Copy each entry below exactly. No images.
(Given records)
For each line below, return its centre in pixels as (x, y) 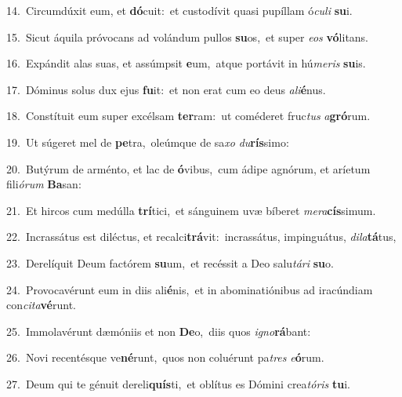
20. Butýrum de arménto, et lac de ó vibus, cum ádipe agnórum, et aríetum (188, 168)
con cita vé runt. (41, 305)
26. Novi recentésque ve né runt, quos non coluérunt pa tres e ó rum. (165, 357)
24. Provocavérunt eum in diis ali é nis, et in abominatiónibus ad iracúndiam (190, 289)
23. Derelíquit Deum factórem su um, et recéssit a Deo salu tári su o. (170, 262)
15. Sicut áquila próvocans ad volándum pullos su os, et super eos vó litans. (188, 36)
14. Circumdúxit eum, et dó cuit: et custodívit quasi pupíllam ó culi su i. (179, 10)
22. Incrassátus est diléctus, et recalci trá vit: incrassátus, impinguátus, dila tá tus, (201, 237)
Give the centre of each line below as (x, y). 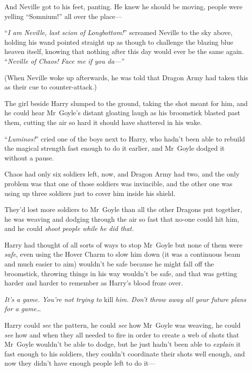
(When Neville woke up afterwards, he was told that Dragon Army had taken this (126, 77)
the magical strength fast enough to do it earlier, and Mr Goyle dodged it (115, 148)
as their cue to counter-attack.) (51, 87)
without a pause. (29, 157)
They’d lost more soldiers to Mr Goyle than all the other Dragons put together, (123, 209)
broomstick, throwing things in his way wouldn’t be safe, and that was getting (121, 273)
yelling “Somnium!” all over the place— (63, 16)
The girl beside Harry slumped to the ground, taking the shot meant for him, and (126, 103)
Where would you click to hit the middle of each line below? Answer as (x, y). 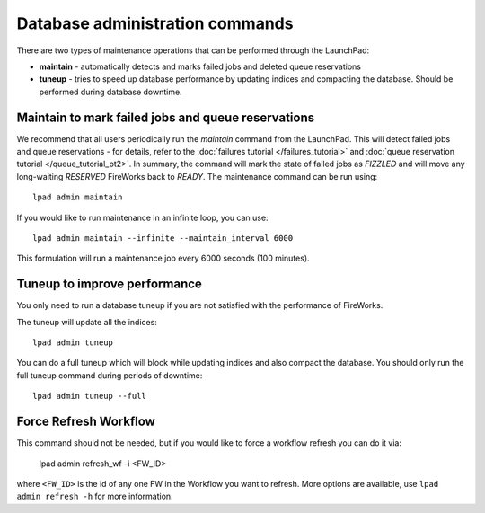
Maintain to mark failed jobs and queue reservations (165, 117)
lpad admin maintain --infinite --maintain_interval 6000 (163, 238)
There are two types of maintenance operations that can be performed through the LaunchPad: (193, 50)
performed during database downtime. (111, 92)
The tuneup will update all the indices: (87, 322)
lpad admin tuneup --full (90, 396)
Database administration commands (155, 23)
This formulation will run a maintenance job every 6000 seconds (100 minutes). (163, 258)
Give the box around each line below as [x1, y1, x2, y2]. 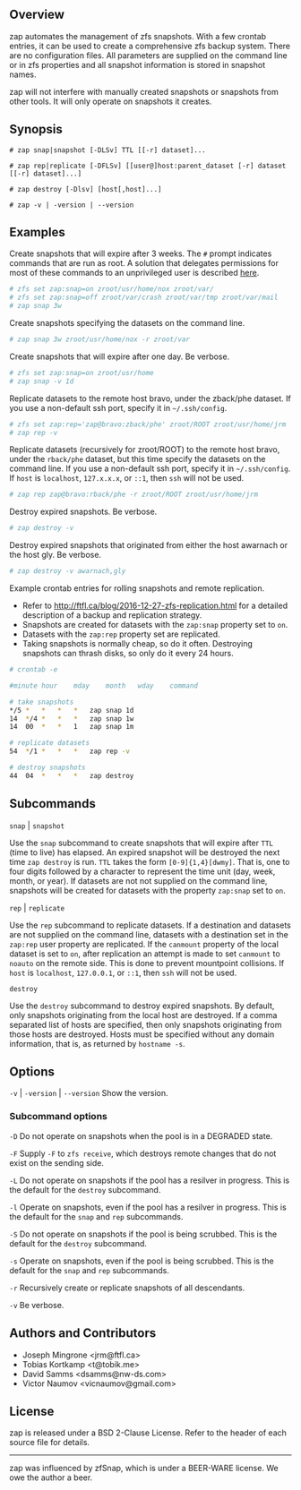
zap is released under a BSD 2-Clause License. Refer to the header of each [9, 1427, 287, 1438]
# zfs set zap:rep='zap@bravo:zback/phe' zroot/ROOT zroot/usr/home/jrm [9, 420, 287, 429]
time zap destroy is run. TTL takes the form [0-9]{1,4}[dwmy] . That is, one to [9, 856, 290, 867]
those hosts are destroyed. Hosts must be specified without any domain [9, 1029, 275, 1040]
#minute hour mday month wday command [9, 681, 199, 690]
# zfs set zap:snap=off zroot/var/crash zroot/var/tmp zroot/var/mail [9, 293, 279, 303]
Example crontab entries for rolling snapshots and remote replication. [9, 583, 265, 594]
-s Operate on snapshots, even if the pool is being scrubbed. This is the [9, 1255, 275, 1266]
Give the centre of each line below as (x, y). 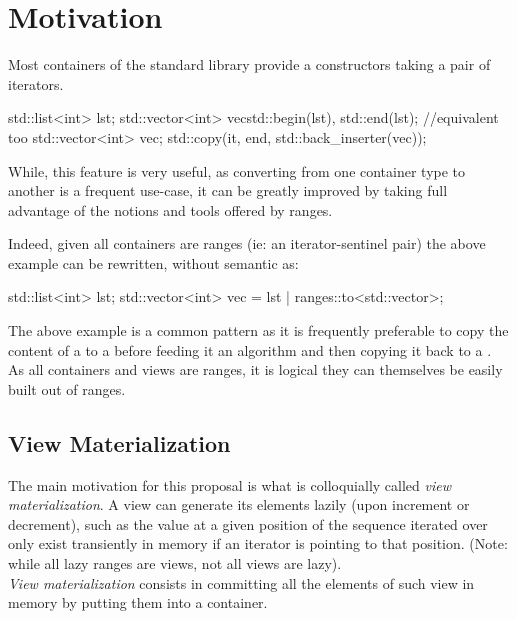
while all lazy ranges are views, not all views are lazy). (175, 563)
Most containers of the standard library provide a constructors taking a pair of (249, 64)
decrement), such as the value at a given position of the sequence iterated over (248, 523)
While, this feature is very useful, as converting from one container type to (237, 170)
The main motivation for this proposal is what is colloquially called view (229, 484)
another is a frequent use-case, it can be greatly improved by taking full (228, 190)
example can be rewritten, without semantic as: (153, 262)
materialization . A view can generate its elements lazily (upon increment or (239, 504)
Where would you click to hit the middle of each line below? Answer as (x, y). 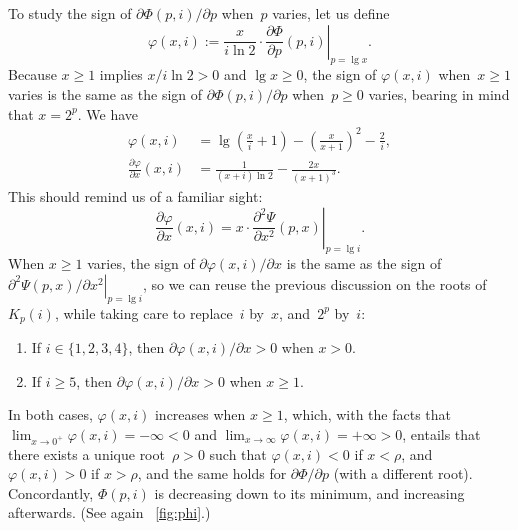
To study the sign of (70, 13)
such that (238, 453)
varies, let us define (331, 13)
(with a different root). (403, 473)
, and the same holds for (212, 473)
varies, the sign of (141, 263)
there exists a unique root (86, 453)
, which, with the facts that (367, 414)
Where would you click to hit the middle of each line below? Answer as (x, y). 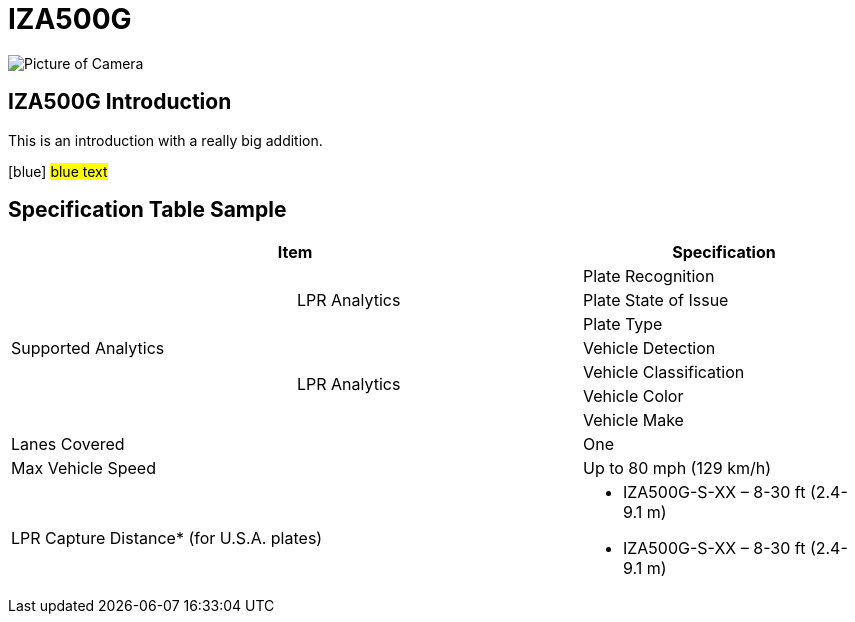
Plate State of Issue (655, 300)
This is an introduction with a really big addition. (165, 140)
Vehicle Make (633, 420)
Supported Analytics (88, 348)
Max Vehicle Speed (83, 468)
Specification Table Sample (147, 210)
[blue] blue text (58, 171)
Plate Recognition (648, 276)
(End Given records)
* _Answer_:
For each line below, return its centre in pixels as (x, y) 
20. Butýrum de arménto, et lac de ó vibus, cum ádipe agnórum, et aríetum (188, 168)
con cita vé runt. (41, 305)
26. Novi recentésque ve né runt, quos non coluérunt pa tres e ó rum. (165, 357)
24. Provocavérunt eum in diis ali é nis, et in abominatiónibus ad iracúndiam (190, 289)
23. Derelíquit Deum factórem su um, et recéssit a Deo salu tári su o. (170, 262)
15. Sicut áquila próvocans ad volándum pullos su os, et super eos vó litans. (188, 36)
14. Circumdúxit eum, et dó cuit: et custodívit quasi pupíllam ó culi su i. (179, 10)
22. Incrassátus est diléctus, et recalci trá vit: incrassátus, impinguátus, dila tá tus, (201, 237)
Give the centre of each line below as (x, y). 
(When Neville woke up afterwards, he was told that Dragon Army had taken this (126, 77)
the magical strength fast enough to do it earlier, and Mr Goyle dodged it (115, 148)
as their cue to counter-attack.) (51, 87)
without a pause. (29, 157)
They’d lost more soldiers to Mr Goyle than all the other Dragons put together, (123, 209)
broomstick, throwing things in his way wouldn’t be safe, and that was getting (121, 273)
yelling “Somnium!” all over the place— (63, 16)
The girl beside Harry slumped to the ground, taking the shot meant for him, and (126, 103)
Where would you click to hit the middle of each line below? Answer as (x, y). 
Maintain to mark failed jobs and queue reservations (165, 117)
lpad admin maintain --infinite --maintain_interval 6000 (163, 238)
There are two types of maintenance operations that can be performed through the LaunchPad: (193, 50)
performed during database downtime. (111, 92)
The tuneup will update all the indices: (87, 322)
lpad admin tuneup --full (90, 396)
Database administration commands (155, 23)
This formulation will run a maintenance job every 6000 seconds (100 minutes). (163, 258)
Give the box around each line below as [x1, y1, x2, y2]. 
zap is released under a BSD 2-Clause License. Refer to the header of each [9, 1427, 287, 1438]
# zfs set zap:rep='zap@bravo:zback/phe' zroot/ROOT zroot/usr/home/jrm [9, 420, 287, 429]
time zap destroy is run. TTL takes the form [0-9]{1,4}[dwmy] . That is, one to [9, 856, 290, 867]
those hosts are destroyed. Hosts must be specified without any domain [9, 1029, 275, 1040]
#minute hour mday month wday command [9, 681, 199, 690]
# zfs set zap:snap=off zroot/var/crash zroot/var/tmp zroot/var/mail [9, 293, 279, 303]
Example crontab entries for rolling snapshots and remote replication. [9, 583, 265, 594]
-s Operate on snapshots, even if the pool is being scrubbed. This is the [9, 1255, 275, 1266]
Give the centre of each line below as (x, y). 
while all lazy ranges are views, not all views are lazy). (175, 563)
Most containers of the standard library provide a constructors taking a pair of (249, 64)
decrement), such as the value at a given position of the sequence iterated over (248, 523)
While, this feature is very useful, as converting from one container type to (237, 170)
The main motivation for this proposal is what is colloquially called view (229, 484)
another is a frequent use-case, it can be greatly improved by taking full (228, 190)
example can be rewritten, without semantic as: (153, 262)
materialization . A view can generate its elements lazily (upon increment or (239, 504)
Where would you click to hit the middle of each line below? Answer as (x, y). 
To study the sign of (70, 13)
such that (238, 453)
varies, let us define (331, 13)
(with a different root). (403, 473)
, and the same holds for (212, 473)
varies, the sign of (141, 263)
there exists a unique root (86, 453)
, which, with the facts that (367, 414)
Where would you click to hit the middle of each line below? Answer as (x, y). 
Plate State of Issue (655, 300)
This is an introduction with a really big addition. (165, 140)
Vehicle Make (633, 420)
Supported Analytics (88, 348)
Max Vehicle Speed (83, 468)
Specification Table Sample (147, 210)
[blue] blue text (58, 171)
Plate Recognition (648, 276)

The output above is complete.